Wednesday, July 15, 2009

To Summit

summit [suhm-it]: noun - (1) the highest point or part, as of a hill, line of travel, or any object; top; apex (2) the highest point of attainment or aspiration: the summit of one's ambition.   (3)verb - to reach the summit of. 

This word became very important to me last Saturday. 
Summit. Summit. 
The summit. Reach the summit.
The summit... 

It was all I could think of. The summit of Mount Fuji. 
And I was so excited to climb! In fact, I had been excited since February- before I even knew I would be going to Japan. After looking at Mikey's photo album from a past SIJ trip up the volcano- I knew that I too wanted to conquer Mt. Fuji. 
A few of us during the hike.
Photo courtesy of Jillian Nelson
When it was confirmed that BEST club would be taking another Mount Fuji trip this summer, I was beyond excited. However, the skeptical faces of past climbers whose mouths exuded nervous laughs and phrases like, "never again" and "altitude sickness" weren't exactly validating my enthusiasm, but they pushed me to want to conquer it even more. 


Because of this, I decided to train. Knowing the mountain would be difficult, I knew anything
 would help- especially anything uphill. Luckily, 
(or maybe unluckily..) there's this hill we have to walk up every time we come back to our apartment. And this hill served as a tool for both training and encouragement as our utterances of "Fuji muscles" accompanied sweaty bodies and aching quads on the hottest days- reminding us that the neighborhood climb was not in vain. 

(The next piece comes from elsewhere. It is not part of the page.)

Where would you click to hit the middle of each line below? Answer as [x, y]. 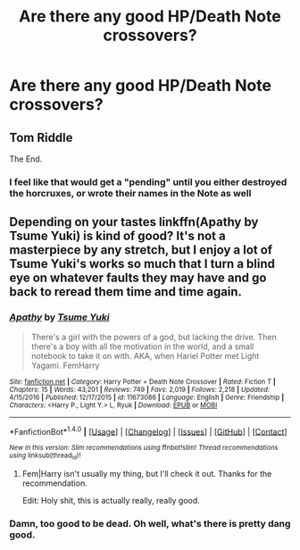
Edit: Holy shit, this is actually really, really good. [111, 500]
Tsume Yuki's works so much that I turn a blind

Besides that, I did some running on my own, some uphill sprints, ran flights of stairs.. I felt good in my preparedness. However, I had no way to measure that preparedness against the mountain itself until I got there. In the mean time, I built an image: an image of the climb; and in that image, I illustrated my potential, and within that potential- my performance. 

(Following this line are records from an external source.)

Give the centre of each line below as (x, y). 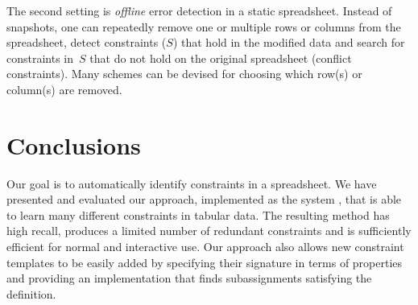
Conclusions (74, 144)
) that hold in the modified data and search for (289, 42)
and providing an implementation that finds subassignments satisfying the (189, 278)
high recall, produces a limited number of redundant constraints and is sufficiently (209, 231)
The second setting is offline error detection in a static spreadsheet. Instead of (199, 10)
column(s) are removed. (64, 89)
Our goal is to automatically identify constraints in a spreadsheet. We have (192, 183)
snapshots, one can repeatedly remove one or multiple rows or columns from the (204, 26)

And that's what killed me. 

Summit: the point of attainment or aspiration.  
Looking up the mountain. 














I've always been a person who competes inwardly. My competitive nature is driven mostly by my need to obtain personal goals: choir president, valedictorian, rowing 500,000 meters in 8 weeks.. etc. However, it's these personal goals that prove so detrimental to my feeling of accomplishment; If I cannot realize a goal in the way I wanted to, if I cannot summit -so to say- I have failed. I've failed myself. And if I've failed myself, I've failed my team. I've failed my friends. And I cannot take it back. 

This wonderful trait of mine came swinging back full circle at Station 8 of Mount Fuji. After 4 hours of relentless uphill climbing, and with 2 more to go, my frustration and discouragement had set in. I had become the weakest of the 14 climbers. And that got to me. Despite my preparation physically for the climb, I could not even get in a state mentally that would help me overcome the challenge. 

See what happened was, the bar I'd set for my expected performance was high, and for me that bar was a goal. Yes, to summit Fuji was the prize I'd ultimately gain but- I wanted to conquerthe mountain. Not just make it. 

Well at that point, I was only 'making it,' and just barely too. Though the initial pain had passed, I was suffering from pure muscle exhaustion; and whether that was from not being in shape, or the depletion of available oxygen, or a combination of the two- I didn't know, I didn't care- the only person I could blame was myself. 

Because even if I reached the summit of the mountain,
I knew I wasn't going to summit my personal expectations.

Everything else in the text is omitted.